_Collection entries_
[Start of section]

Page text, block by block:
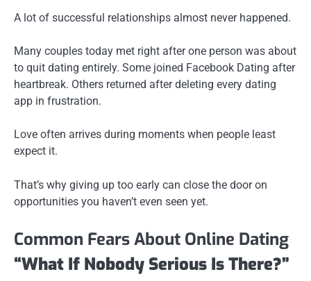
A lot of successful relationships almost never happened.
Many couples today met right after one person was about
to quit dating entirely. Some joined Facebook Dating after
heartbreak. Others returned after deleting every dating
app in frustration.
Love often arrives during moments when people least
expect it.
That’s why giving up too early can close the door on
opportunities you haven’t even seen yet.
Common Fears About Online Dating
“What If Nobody Serious Is There?”
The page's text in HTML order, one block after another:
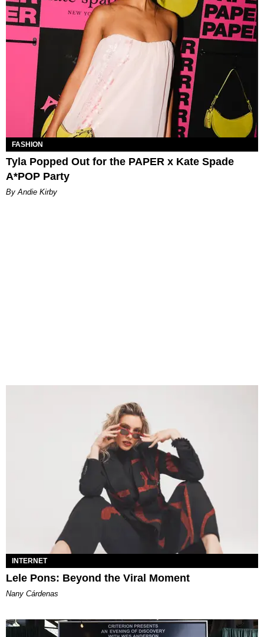
FASHION
Tyla Popped Out for the PAPER x Kate Spade
A*POP Party
By Andie Kirby
INTERNET
Lele Pons: Beyond the Viral Moment
Nany Cárdenas
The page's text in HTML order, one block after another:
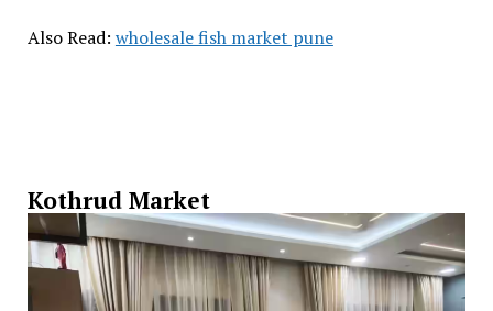
Also Read: wholesale fish market pune
Kothrud Market
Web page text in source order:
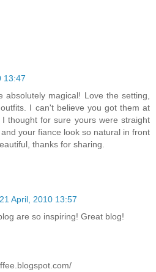
13:47
absolutely magical! Love the setting,
I can't believe you got them at
thought for sure yours were straight
your fiance look so natural in front
thanks for sharing.
21 April, 2010 13:57
are so inspiring! Great blog!
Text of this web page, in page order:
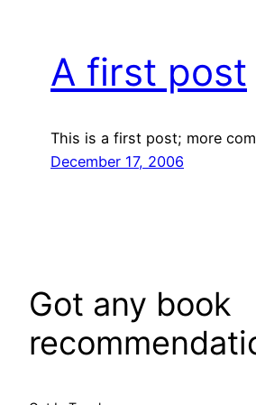
A first post
This is a first post; more
December 17, 2006
Got any book
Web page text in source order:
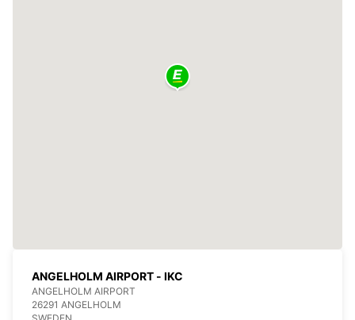
ANGELHOLM AIRPORT - IKC
ANGELHOLM AIRPORT
26291 ANGELHOLM
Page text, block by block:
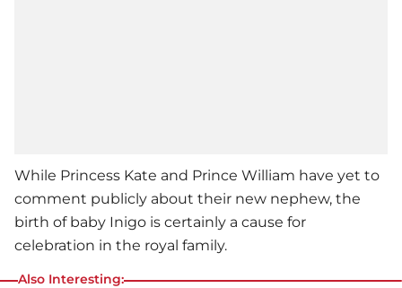
While Princess Kate and Prince William have yet to
comment publicly about their new nephew, the
birth of baby Inigo is certainly a cause for
celebration in the royal family.
Also Interesting:
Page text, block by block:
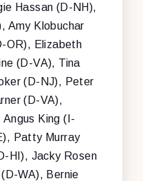
Hassan (D-NH),
Amy Klobuchar
OR), Elizabeth
(D-VA), Tina
(D-NJ), Peter
(D-VA),
King (I-
Patty Murray
HI), Jacky Rosen
WA), Bernie
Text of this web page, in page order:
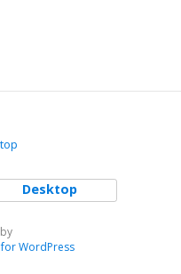
Desktop
WordPress
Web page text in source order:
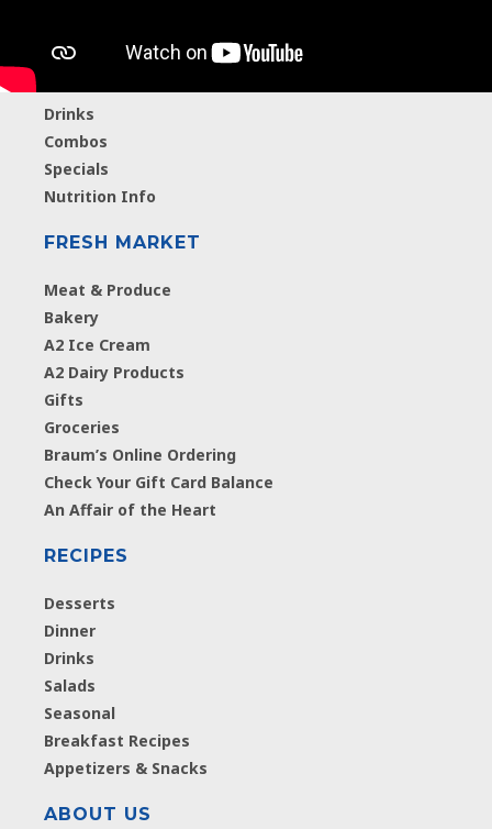
Salads
Drinks
Combos
Specials
Nutrition Info
FRESH MARKET
Meat & Produce
Bakery
A2 Ice Cream
A2 Dairy Products
Gifts
Groceries
Braum’s Online Ordering
Check Your Gift Card Balance
An Affair of the Heart
RECIPES
Desserts
Dinner
Drinks
Salads
Seasonal
Breakfast Recipes
Appetizers & Snacks
ABOUT US
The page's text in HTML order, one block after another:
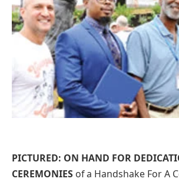
PICTURED: ON HAND FOR
CEREMONIES of a Handshake For A
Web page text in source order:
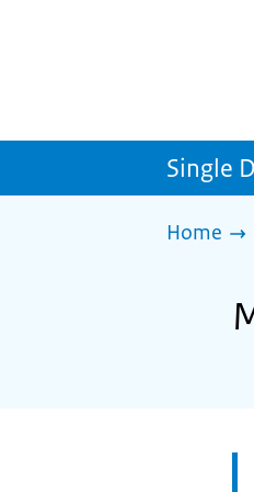
Single
Home
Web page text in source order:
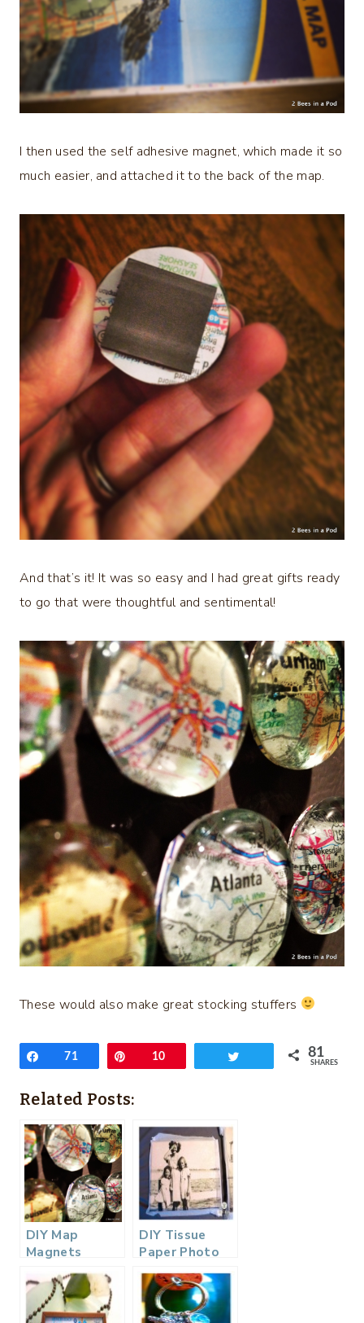
I then used the self adhesive magnet, which made it so
much easier, and attached it to the back of the map.
And that’s it! It was so easy and I had great gifts ready
to go that were thoughtful and sentimental!
These would also make great stocking stuffers
Share
71 Pin10 81
SHARES
Related Posts:
DIY Map
Magnets
DIY Tissue
Paper Photo
Canvas…
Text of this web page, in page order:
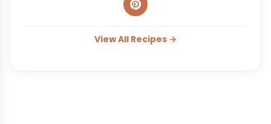
View All Recipes →
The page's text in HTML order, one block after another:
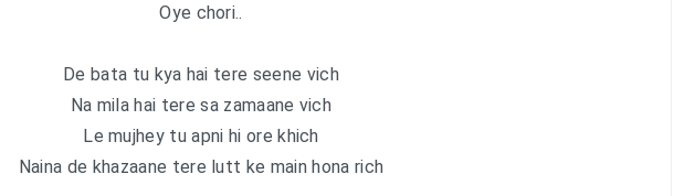
Oye chori..
De bata tu kya hai tere seene vich
Na mila hai tere sa zamaane vich
Le mujhey tu apni hi ore khich
Naina de khazaane tere lutt ke main hona rich
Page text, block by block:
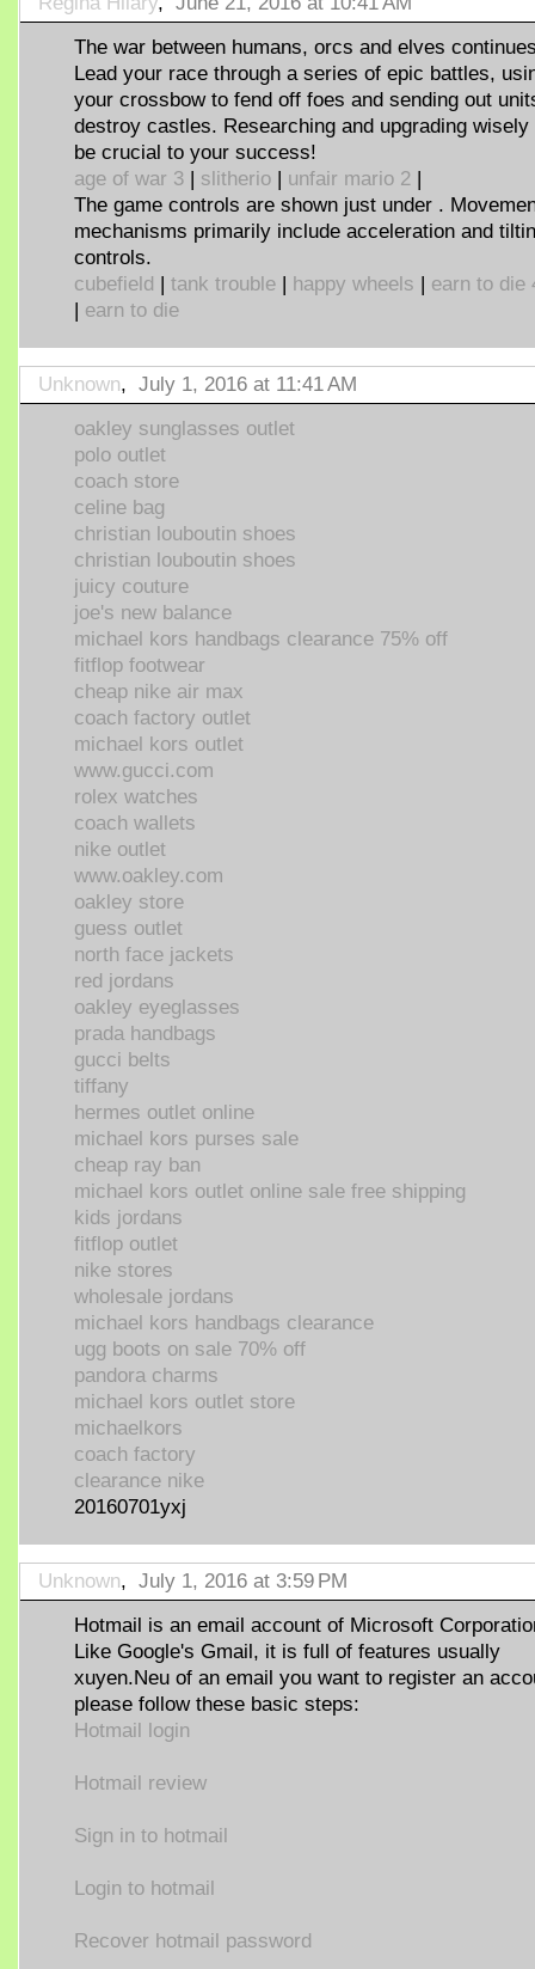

[End of section]

_Task_
Set down the data above exactly as written. Omit the pictures.

_Expected answer_
Page text, block by block:
A lot of successful relationships almost never happened.
Many couples today met right after one person was about
to quit dating entirely. Some joined Facebook Dating after
heartbreak. Others returned after deleting every dating
app in frustration.
Love often arrives during moments when people least
expect it.
That’s why giving up too early can close the door on
opportunities you haven’t even seen yet.
Common Fears About Online Dating
“What If Nobody Serious Is There?”
The page's text in HTML order, one block after another:
FASHION
Tyla Popped Out for the PAPER x Kate Spade
A*POP Party
By Andie Kirby
INTERNET
Lele Pons: Beyond the Viral Moment
Nany Cárdenas
The page's text in HTML order, one block after another:
Also Read: wholesale fish market pune
Kothrud Market
Web page text in source order:
13:47
absolutely magical! Love the setting,
I can't believe you got them at
thought for sure yours were straight
your fiance look so natural in front
thanks for sharing.
21 April, 2010 13:57
are so inspiring! Great blog!
Text of this web page, in page order:
A first post
This is a first post; more
December 17, 2006
Got any book
Web page text in source order:
ANGELHOLM AIRPORT - IKC
ANGELHOLM AIRPORT
26291 ANGELHOLM
Page text, block by block:
While Princess Kate and Prince William have yet to
comment publicly about their new nephew, the
birth of baby Inigo is certainly a cause for
celebration in the royal family.
Also Interesting:
Page text, block by block:
Hassan (D-NH),
Amy Klobuchar
OR), Elizabeth
(D-VA), Tina
(D-NJ), Peter
(D-VA),
King (I-
Patty Murray
HI), Jacky Rosen
WA), Bernie
Text of this web page, in page order:
Desktop
WordPress
Web page text in source order:
Salads
Drinks
Combos
Specials
Nutrition Info
FRESH MARKET
Meat & Produce
Bakery
A2 Ice Cream
A2 Dairy Products
Gifts
Groceries
Braum’s Online Ordering
Check Your Gift Card Balance
An Affair of the Heart
RECIPES
Desserts
Dinner
Drinks
Salads
Seasonal
Breakfast Recipes
Appetizers & Snacks
ABOUT US
The page's text in HTML order, one block after another:
PICTURED: ON HAND FOR
CEREMONIES of a Handshake For A
Web page text in source order:
Single
Home
Web page text in source order:
I then used the self adhesive magnet, which made it so
much easier, and attached it to the back of the map.
And that’s it! It was so easy and I had great gifts ready
to go that were thoughtful and sentimental!
These would also make great stocking stuffers
Share
71 Pin10 81
SHARES
Related Posts:
DIY Map
Magnets
DIY Tissue
Paper Photo
Canvas…
Text of this web page, in page order:
View All Recipes →
The page's text in HTML order, one block after another:
Oye chori..
De bata tu kya hai tere seene vich
Na mila hai tere sa zamaane vich
Le mujhey tu apni hi ore khich
Naina de khazaane tere lutt ke main hona rich
Page text, block by block:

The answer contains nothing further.